Ultimately, during the fourth and final week, permanent change occurred, as in "transcended thirst." Business as usual. You get used to anything over time. The hunter is back, including the implications of eating animal produce after gradually introducing fish and eggs over the course of the month.

The fasting aftermath during the fifth week is a time for readaptation and the reprogramming of drinking water during the daytime. In reality, there is no readaptation needed, the first week after fasting is strongly shaped by the discipline and the resolve that enabled the fasting in the first place.

Conclusion: Neither suffering nor physical fasting is the main objective. It is the overall experience with highlights such as the appreciation of dawn and the intangible component which is experienced differently but almost guaranteed for each individual.

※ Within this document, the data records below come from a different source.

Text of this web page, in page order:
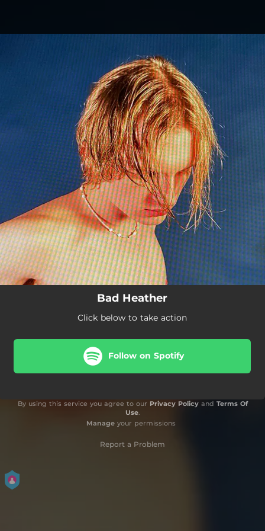
You're all set!
Bad Heather
Click below to take action
Follow on Spotify
By using this service you agree to our Privacy Policyand Terms Of
Use.
Manageyour permissions
Report a Problem
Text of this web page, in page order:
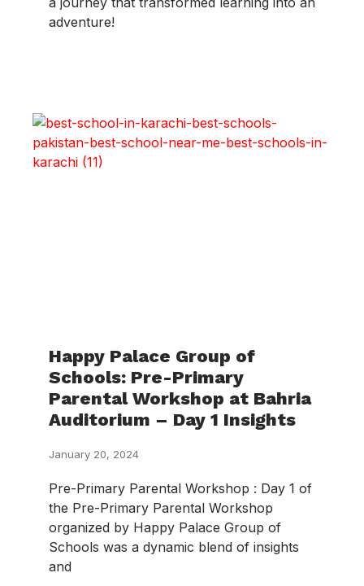
adventure!
Happy Palace Group of
Schools: Pre-Primary
Parental Workshop at Bahria
Auditorium – Day 1 Insights
January 20, 2024
Pre-Primary Parental Workshop : Day 1 of
the Pre-Primary Parental Workshop
organized by Happy Palace Group of
Schools was a dynamic blend of insights
and
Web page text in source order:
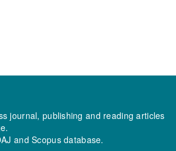
journal, publishing and reading articles
andScopusdatabase.
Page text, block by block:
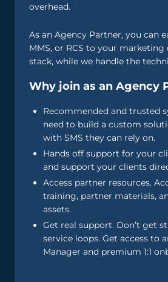
overhead.
As an Agency Partner, you can
MMS, or RCS to your marketing
stack, while we handle the
Why join as an Agency
Recommended and trusted
need to build a custom
with SMS they can rely on.
Hands off support for your
and support your clients
Access partner resources.
training, partner materials,
assets.
Get real support. Don’t get
service loops. Get access to
Manager and premium 1:1
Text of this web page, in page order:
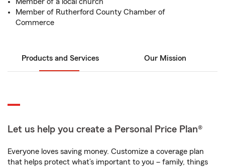
Member of Rutherford County Chamber of
Commerce
Products and Services Our Mission
Let us help you create a Personal Price Plan®
Everyone loves saving money. Customize a coverage plan
that helps protect what’s important to you – family, things
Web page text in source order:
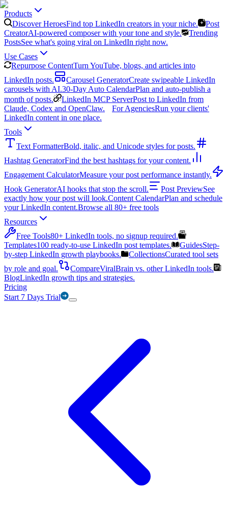
Products
Discover HeroesFind top LinkedIn creators in your niche.
Post
CreatorAI-powered composer with your tone and style.
Trending
PostsSee what's going viral on LinkedIn right now.
Use Cases
Repurpose ContentTurn YouTube, blogs, and articles into
LinkedIn posts.
Carousel GeneratorCreate swipeable LinkedIn
carousels with AI.30-Day Auto CalendarPlan and auto-publish a
month of posts.
LinkedIn MCP ServerPost to LinkedIn from
Claude, Codex and OpenClaw.
For AgenciesRun your clients'
LinkedIn content in one place.
Tools
Text FormatterBold, italic, and Unicode styles for posts.
Hashtag GeneratorFind the best hashtags for your content.
Engagement CalculatorMeasure your post performance instantly.
Hook GeneratorAI hooks that stop the scroll. Post PreviewSee
exactly how your post will look.Content CalendarPlan and schedule
your LinkedIn content.Browse all 80+ free tools
Resources
Free Tools80+ LinkedIn tools, no signup required.
Templates100 ready-to-use LinkedIn post templates. GuidesStep-
by-step LinkedIn growth playbooks.
CollectionsCurated tool sets
by role and goal.
CompareViralBrain vs. other LinkedIn tools.
BlogLinkedIn growth tips and strategies.
Pricing
Start 7 Days Trial
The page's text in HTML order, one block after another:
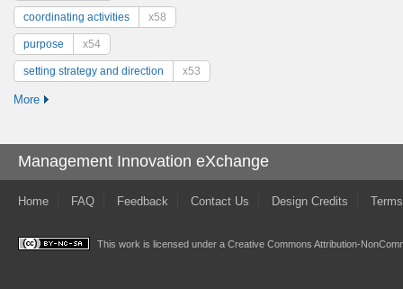
coordinating activities x58
purpose x54
setting strategy and direction x53
More
Management Innovation eXchange
Home FAQ Feedback Contact Us Design Credits
This work is licensed under a Creative Commons Attribution-
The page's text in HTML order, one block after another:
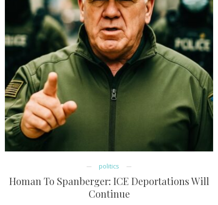
politics
Homan To Spanberger: ICE Deportations Will
Continue
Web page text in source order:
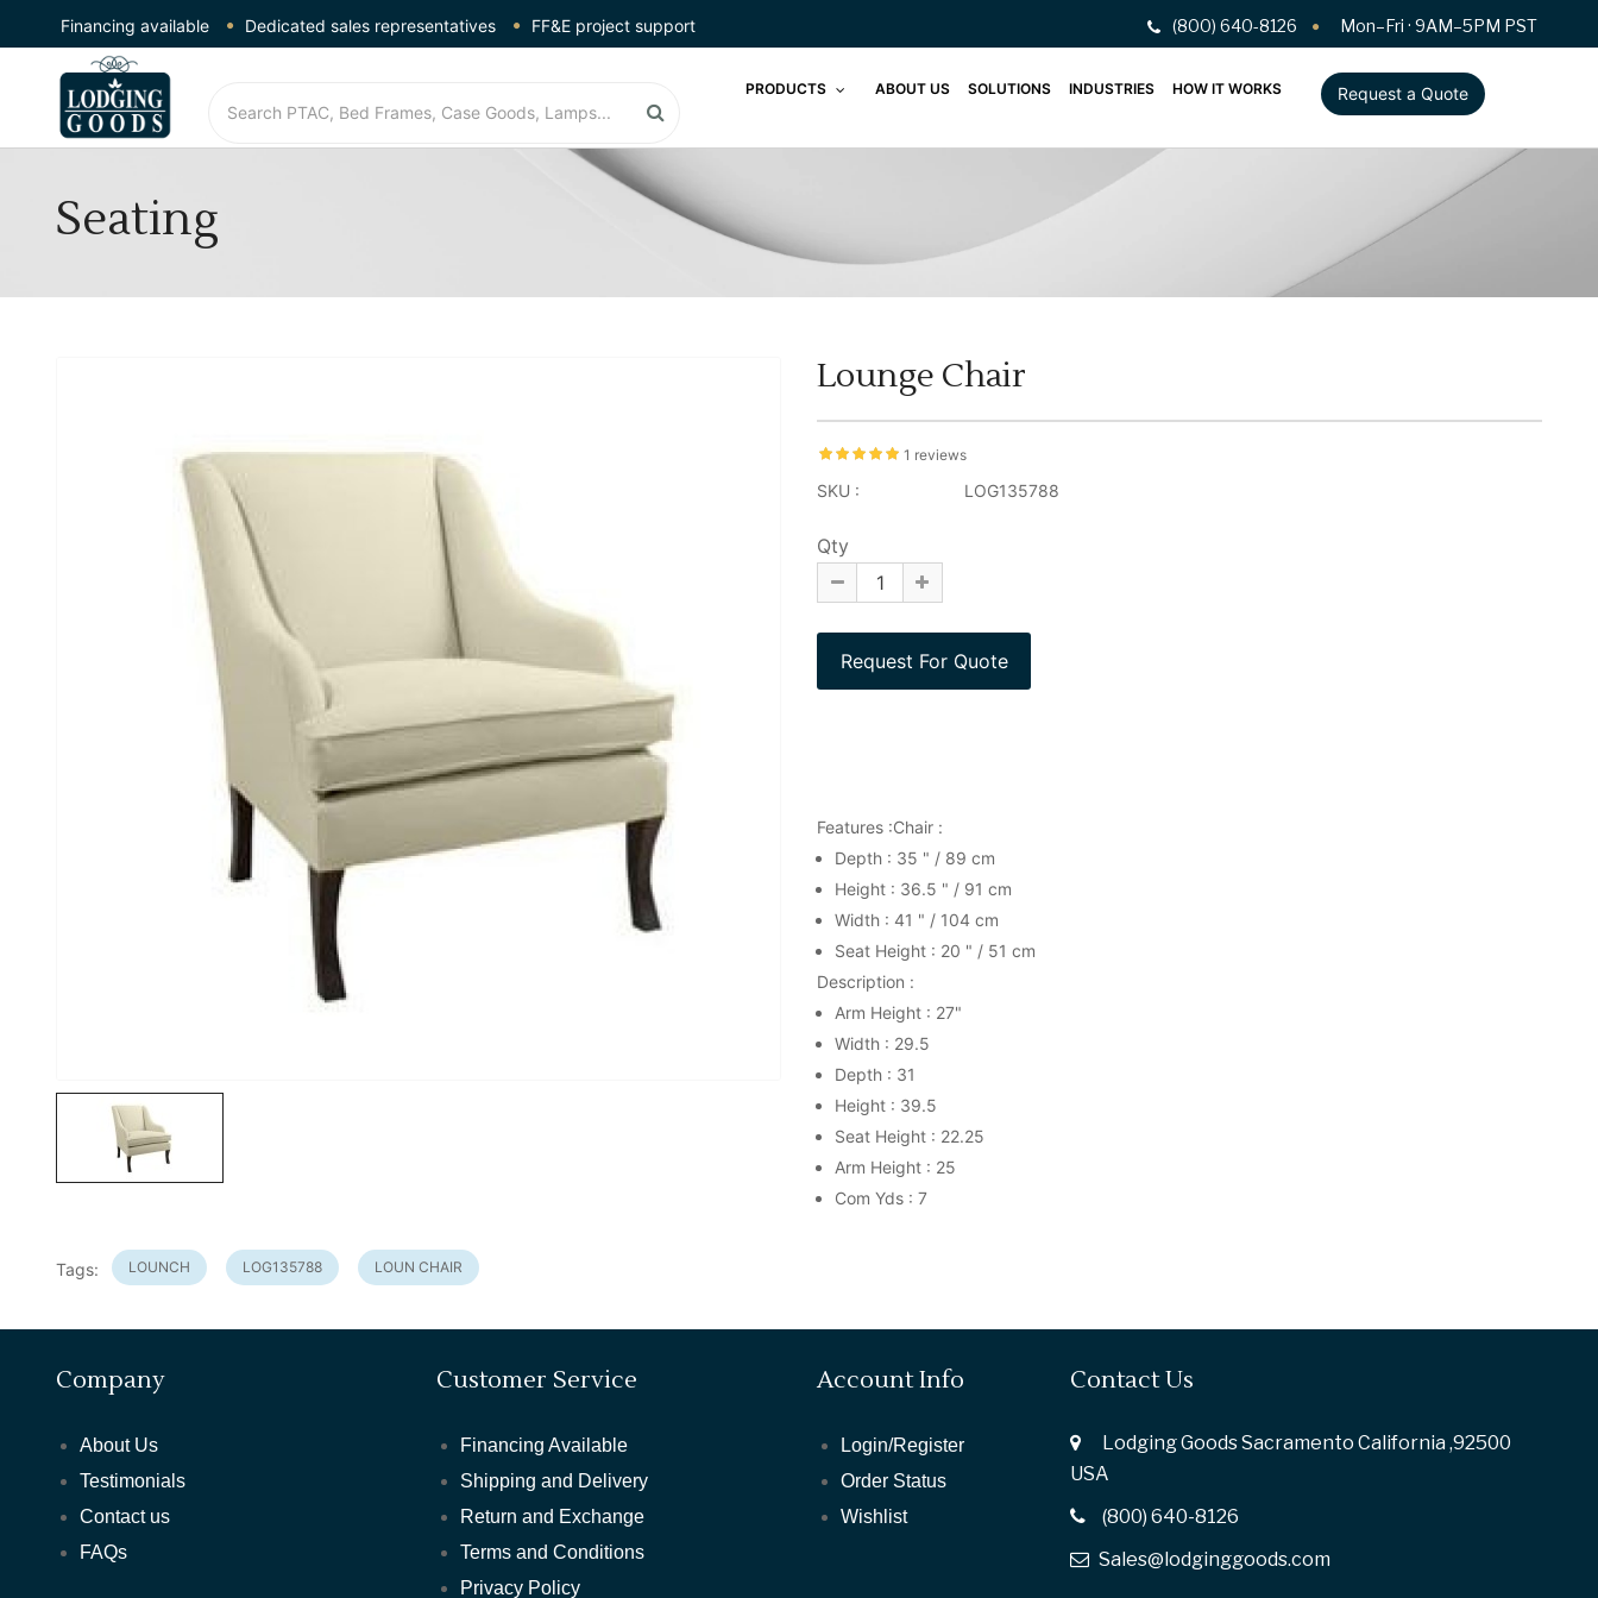
Financing available Dedicated sales representatives FF&E project support (800) 640-8126 Mon–Fri · 9AM–5PM PST
PRODUCTS ABOUT US SOLUTIONS INDUSTRIES HOW IT WORKS Request a Quote
Seating
Lounge Chair
1 reviews
SKU : LOG135788
Qty
Features :Chair :
Depth : 35 " / 89 cm
Height : 36.5 " / 91 cm
Width : 41 " / 104 cm
Seat Height : 20 " / 51 cm
Description :
Arm Height : 27"
Width : 29.5
Depth : 31
Height : 39.5
Seat Height : 22.25
Arm Height : 25
Com Yds : 7
Tags: LOUNCH LOG135788 LOUN CHAIR
Company
About Us
Testimonials
Contact us
FAQs
Customer Service
Financing Available
Shipping and Delivery
Return and Exchange
Terms and Conditions
Privacy Policy
Account Info
Login/Register
Order Status
Wishlist
Contact Us
Lodging Goods Sacramento California ,92500
USA
(800) 640-8126
Sales@lodginggoods.com
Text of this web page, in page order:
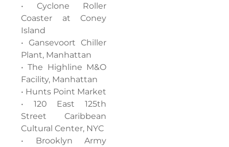
• Cyclone Roller
Coaster at Coney
Island
• Gansevoort Chiller
Plant, Manhattan
• The Highline M&O
Facility, Manhattan
• Hunts Point Market
• 120 East 125th
Street Caribbean
Cultural Center, NYC
• Brooklyn Army
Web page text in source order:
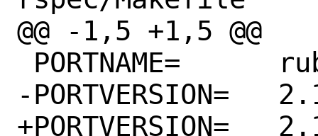
@@ -1,5 +1,5 @@
-PORTVERSION=	2.13.1
+PORTVERSION=	2.13.2
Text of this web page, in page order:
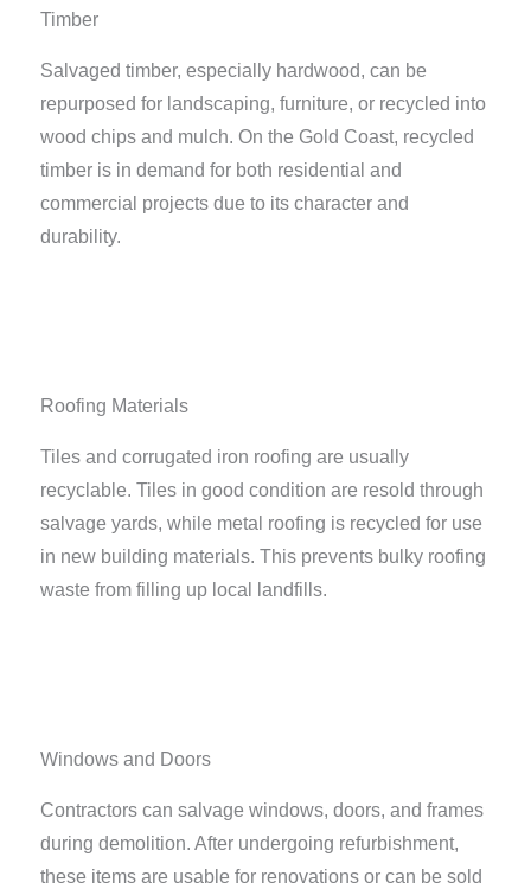
Timber
Salvaged timber, especially hardwood, can be
repurposed for landscaping, furniture, or recycled into
wood chips and mulch. On the Gold Coast, recycled
timber is in demand for both residential and
commercial projects due to its character and
durability.
Roofing Materials
Tiles and corrugated iron roofing are usually
recyclable. Tiles in good condition are resold through
salvage yards, while metal roofing is recycled for use
in new building materials. This prevents bulky roofing
waste from filling up local landfills.
Windows and Doors
Contractors can salvage windows, doors, and frames
during demolition. After undergoing refurbishment,
these items are usable for renovations or can be sold
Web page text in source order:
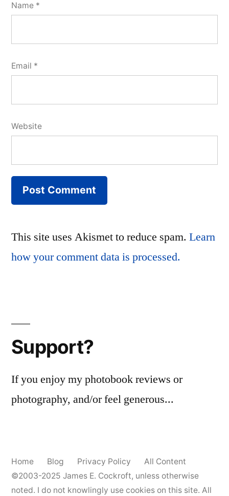
Name *
Email *
Website
This site uses Akismet to reduce spam. Learn
how your comment data is processed.
Support?
If you enjoy my photobook reviews or
photography, and/or feel generous...
Home Blog Privacy Policy
All Content
©2003-2025 James E. Cockroft, unless otherwise
noted. I do not knowlingly use cookies on this site. All
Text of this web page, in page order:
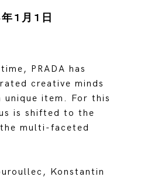
1月1日
PRADA has
creative minds
unique item. For this
is shifted to the
multi-faceted
Konstantin
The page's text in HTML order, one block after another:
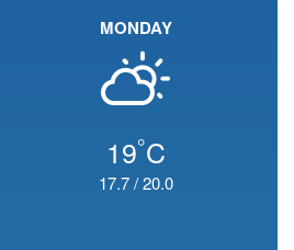
MONDAY
19°C
17.7/20.0
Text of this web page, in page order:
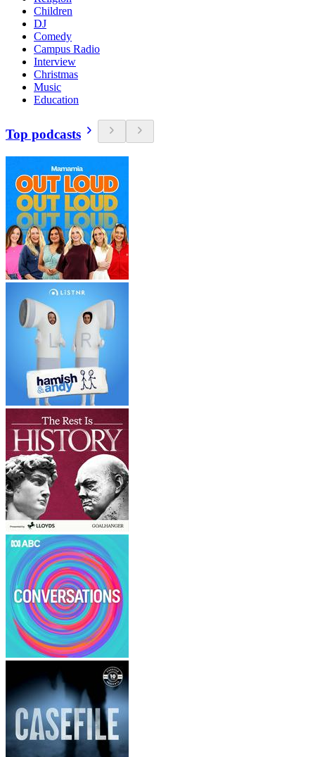
Children
DJ
Comedy
Campus Radio
Interview
Christmas
Music
Education
Top podcasts

Commit yourself to something, anything for a prolonged and significant time and monitor yourself closely. Try something different. Whatever it may be. Note how time and circumstances are shaped and suddenly change at your fingertips when lived through a slightly changed context. To get started, you need the usual combination of willpower in the beginning and after the ignition, discipline, to take over. By the way, self-prescribed, or self-inflicted discipline is not that hard -- usually, you are not going to rebel against yourself, exceptions notwithstanding. An open outcome attitude is also helpful -- I never expected to change the foundations of my diet as an indirect result of the whole journey. The little things along the way, the apparently trivial events and situations, are what to watch out for.